* **THE PROBLEM**
Return every line of the records, exact and in full, until you have returned the line with "process about data", and include none of the pictures.

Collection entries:
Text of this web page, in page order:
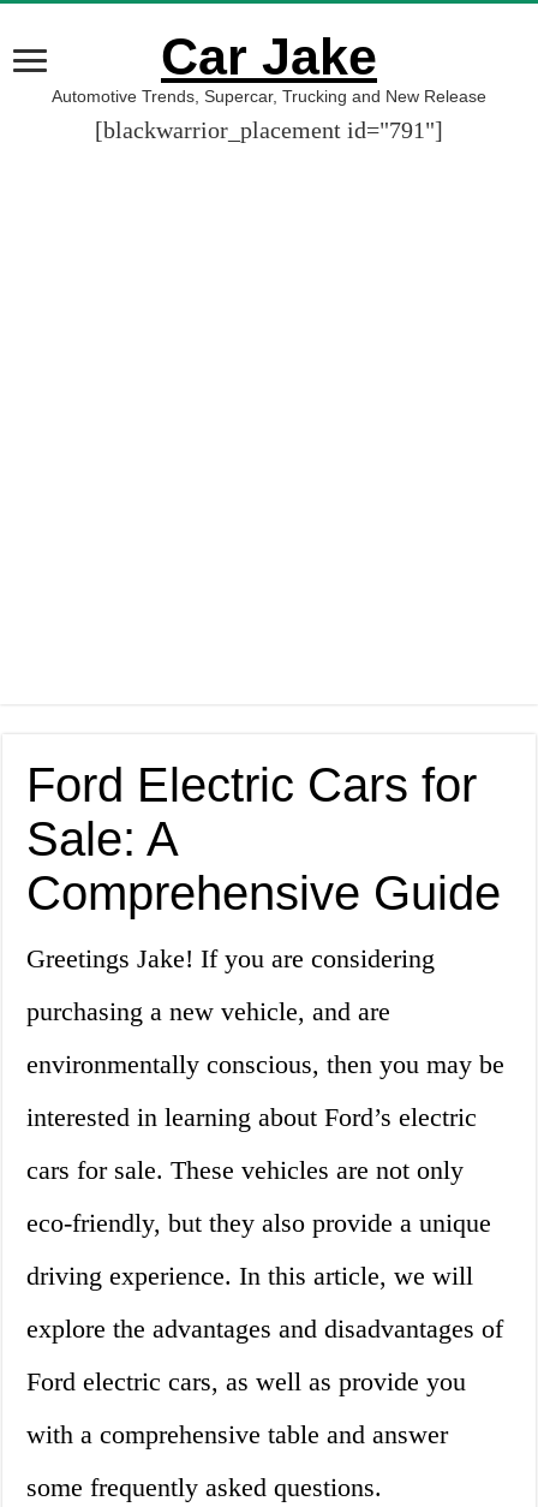
Car Jake
Automotive Trends, Supercar, Trucking and New Release
[blackwarrior_placement id="791"]
Ford Electric Cars for
Sale: A
Comprehensive Guide
Greetings Jake! If you are considering
purchasing a new vehicle, and are
environmentally conscious, then you may be
interested in learning about Ford’s electric
cars for sale. These vehicles are not only
eco-friendly, but they also provide a unique
driving experience. In this article, we will
explore the advantages and disadvantages of
Ford electric cars, as well as provide you
with a comprehensive table and answer
some frequently asked questions.
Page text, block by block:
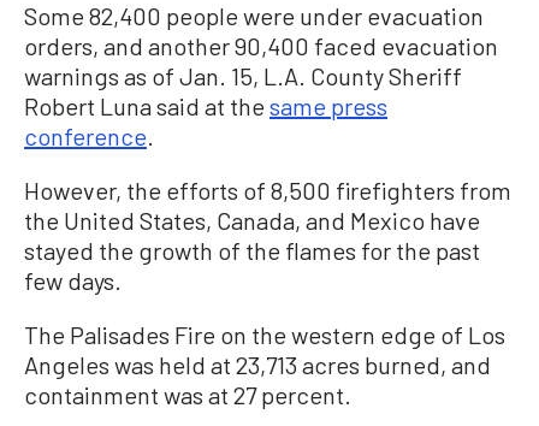
Some 82,400 people were under evacuation
orders, and another 90,400 faced evacuation
warnings as of Jan. 15, L.A. County Sheriff
Robert Luna said at the same press
conference.
However, the efforts of 8,500 firefighters from
the United States, Canada, and Mexico have
stayed the growth of the flames for the past
few days.
The Palisades Fire on the western edge of Los
Angeles was held at 23,713 acres burned, and
containment was at 27 percent.
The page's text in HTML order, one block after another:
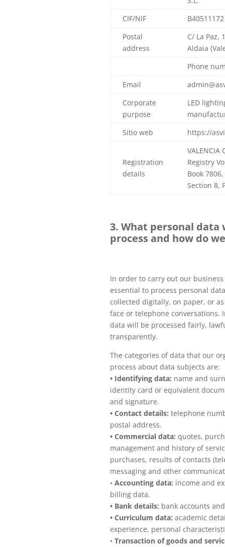
CIF/NIF
B40511172
Postal
address
C/ La Paz,
Aldaia
Phone
Email
Corporate
purpose
LED
Sitio web
https://
Registration
details
VALENCIA
Registry
Book
Section 8,
3. What personal data
process and how do
In order to carry out our
essential to process personal
collected digitally, on paper, or
face or telephone conversations.
data will be processed fairly,
transparently.
The categories of data that our
process about data subjects are:
• Identifying data: name and
identity card or equivalent
and signature.
• Contact details: telephone
postal address.
• Commercial data: quotes,
management and history of
purchases, results of contacts
messaging and other
• Accounting data: income and
billing data.
• Bank details: bank accounts
• Curriculum data: academic
experience, personal
• Transaction of goods and
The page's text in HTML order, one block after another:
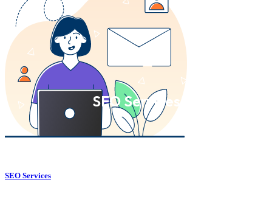
SEO Services
SEO Services

* **SOLUTION BELOW**
Text of this web page, in page order:
Car Jake
Automotive Trends, Supercar, Trucking and New Release
[blackwarrior_placement id="791"]
Ford Electric Cars for
Sale: A
Comprehensive Guide
Greetings Jake! If you are considering
purchasing a new vehicle, and are
environmentally conscious, then you may be
interested in learning about Ford’s electric
cars for sale. These vehicles are not only
eco-friendly, but they also provide a unique
driving experience. In this article, we will
explore the advantages and disadvantages of
Ford electric cars, as well as provide you
with a comprehensive table and answer
some frequently asked questions.
Page text, block by block:
Some 82,400 people were under evacuation
orders, and another 90,400 faced evacuation
warnings as of Jan. 15, L.A. County Sheriff
Robert Luna said at the same press
conference.
However, the efforts of 8,500 firefighters from
the United States, Canada, and Mexico have
stayed the growth of the flames for the past
few days.
The Palisades Fire on the western edge of Los
Angeles was held at 23,713 acres burned, and
containment was at 27 percent.
The page's text in HTML order, one block after another:
CIF/NIF
B40511172
Postal
address
C/ La Paz,
Aldaia
Phone
Email
Corporate
purpose
LED
Sitio web
https://
Registration
details
VALENCIA
Registry
Book
Section 8,
3. What personal data
process and how do
In order to carry out our
essential to process personal
collected digitally, on paper, or
face or telephone conversations.
data will be processed fairly,
transparently.
The categories of data that our
process about data subjects are:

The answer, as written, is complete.